They were on the move, three businessmen; they were wearing suits, white shirts and ties. It had been Reino’s idea and in its simplicity it was a good one. The first time they’d come out of the bank at night they’d bumped into a woman taking her rubbish out to the bins in the courtyard, and she’d clearly thought they worked for the bank as she’d said: ‘I suppose I should charge you for this, but you can have it for free, as long as you can make the ticket machines give out five-mark coins instead of…’
They turned at the corner. A taxi went down Museokatu and
disappeared
somewhere, and further off a drunken man staggered along, his shoulders hunched in sorrow. It wasn’t far now, only about twenty metres, and for Tweety going to the bank had never felt so agonising. He knew what would happen: the alarm buzzer would go off right in front of some copper’s eyes, then it would only be a matter of minutes until blue lights were flashing through the night, and inside the cars there would be
stern-faced
men with batons and revolvers at the ready. Tweety wet his lips; he was cold, yet strangely he was sweating at the same time and he was doing everything he could to make the blue images in his head disappear.
The worst of it was that he knew he had to do this; the Chancellor depended on him. Lasse had rearranged the wiring inside the alarm: to the people working at the bank it looked as if it worked and everything was fine, but the new alarm no longer reacted to heat or shock waves. And when they came back on Friday night for the final phase of the Chancellor, all they had to do was wrench the door open and make straight for the safety deposit boxes and nobody would know about the robbery until the women at the counter arrived for work on the Monday morning.

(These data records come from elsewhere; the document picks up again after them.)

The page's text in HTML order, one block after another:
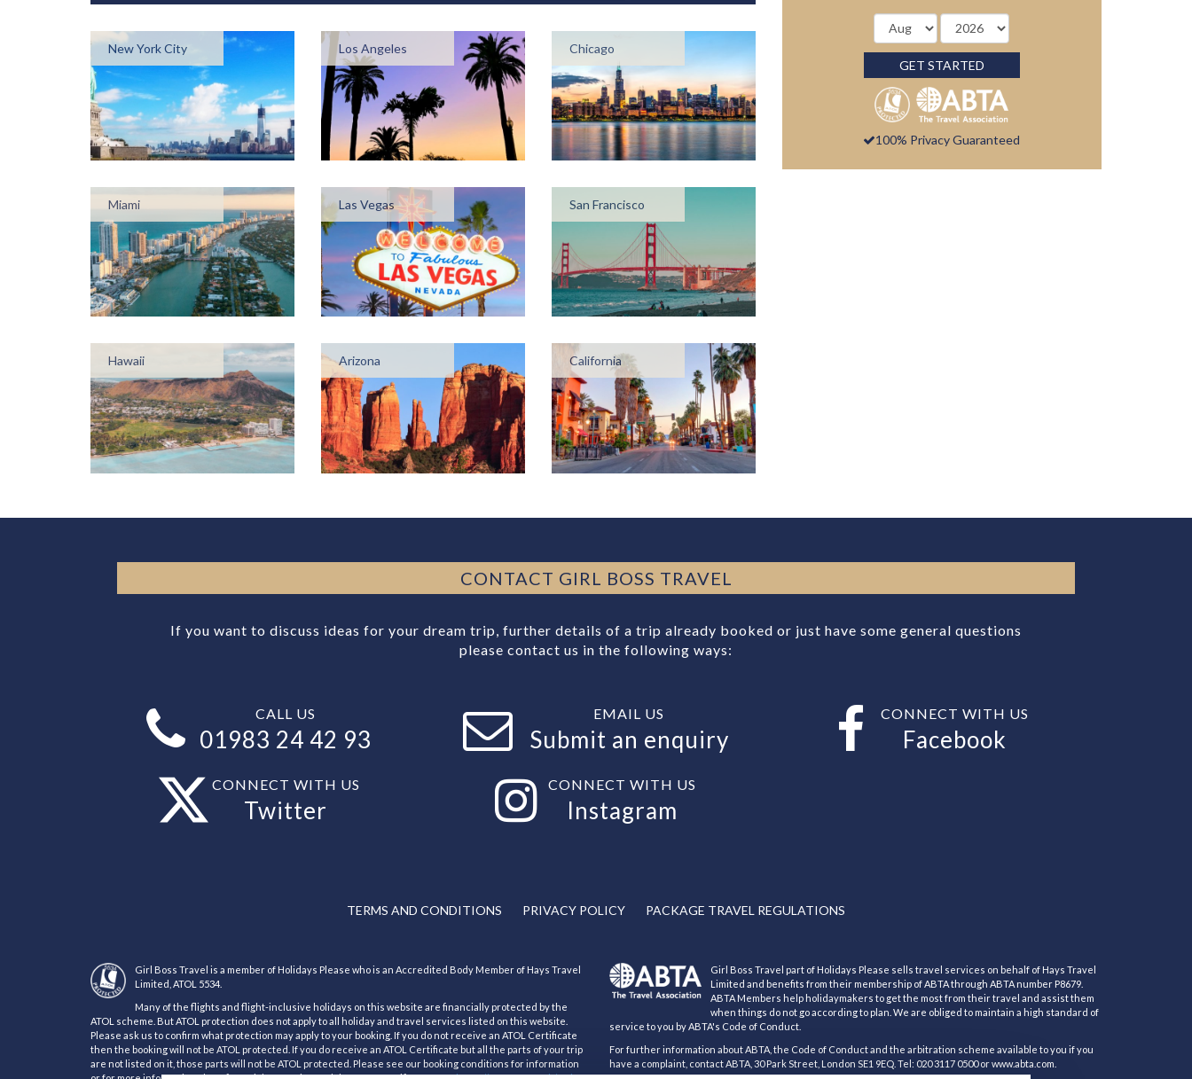
New York City Los Angeles Chicago
Miami Las Vegas San Francisco
Hawaii Arizona California
GET STARTED
100% Privacy Guaranteed
CONTACT GIRL BOSS TRAVEL
If you want to discuss ideas for your dream trip, further details of a trip already booked or just have some general questions
please contact us in the following ways:
CALL US
01983 24 42 93
EMAIL US
Submit an enquiry
CONNECT WITH US
Facebook
CONNECT WITH US
Twitter
CONNECT WITH US
Instagram
TERMS AND CONDITIONS PRIVACY POLICY PACKAGE TRAVEL REGULATIONS
Girl Boss Travel is a member of Holidays Please who is an Accredited Body Member of Hays Travel
Limited, ATOL 5534.
Many of the flights and flight-inclusive holidays on this website are financially protected by the
ATOL scheme. But ATOL protection does not apply to all holiday and travel services listed on this website.
Please ask us to confirm what protection may apply to your booking. If you do not receive an ATOL Certificate
then the booking will not be ATOL protected. If you do receive an ATOL Certificate but all the parts of your trip
are not listed on it, those parts will not be ATOL protected. Please see our booking conditions for information
Girl Boss Travel part of Holidays Please sells travel services on behalf of Hays Travel
Limited and benefits from their membership of ABTA through ABTA number P8679.
ABTA Members help holidaymakers to get the most from their travel and assist them
when things do not go according to plan. We are obliged to maintain a high standard of
service to you by ABTA's Code of Conduct.
For further information about ABTA, the Code of Conduct and the arbitration scheme available to you if you
have a complaint, contact ABTA, 30 Park Street, London SE1 9EQ. Tel: 020 3117 0500 or www.abta.com.

They stopped in front of the archway and carefully looked around one more time, but they couldn’t see anyone watching them and the
courtyard
was dark and quiet. Tweety grabbed the handle and pulled on it, and the narrow grille in the gate opened; he’d put a paper egg in place that afternoon, and even if someone had removed it, using Vaseline he would still have been able to slip his hand through the mesh in the gate and open the door that way if necessary.
The grille shut with a clunk and their footsteps echoed in the arched tunnel, raining down upon them from the ceiling. The courtyard was in front of them and they all crouched to look towards the annex at the side: on the second floor lived a grey-haired old woman who spent all day peering out of her window, and the thought of her made them nervous. It was irrational: they all but expected her to smash her windows and start screaming that she’d seen them, but her window was dark. Reino was panting and Lasse groaned, but above it all Tweety heard a third sound: tata-ta-tum! Why was he banging his drum? Though his own
premonitions
often proved wrong, he couldn’t remember a single time the
watchman
had been wrong.
The air was filled with the smell of the rubbish bins and laundry hung out to dry. A cat darted along the edge of the fence and into the adjoining courtyard. The three brothers turned left, but Reino came to a sudden stop.
‘I’ll park the car over here,’ he whispered and pointed at the spot. ‘Bonnet facing the wall. It’ll be harder to get away if I’ve got to turn around and reverse down there. But I’ll put the side of the van up here, and if I park diagonally we won’t have to carry stuff more than a couple of metres.’
‘But the sound of the motor will attract attention,’ Lasse whispered, and in his mind Tweety shouted:
Come on! Come on, why are we standing here in full view?
‘We’ll just have to take that risk. And don’t forget those signs.’
‘Unless we bring them out here earlier in the afternoon.’
‘Don’t be stupid. The whole staff will see them, and they might get suspicious.’
Tweety couldn’t stand still any longer, couldn’t take any more of their bickering. He walked into the courtyard, went up to the door, took the few descending concrete steps and there was his job: a grey, painted door leading down into the basement. He’d already picked it three times and those three times had been enough. He couldn’t stand working with
Reino and Lasse covering him from behind, watching his every move, and he’d been scared to death that someone might appear – at least three doors led out of the corridor right into the yard.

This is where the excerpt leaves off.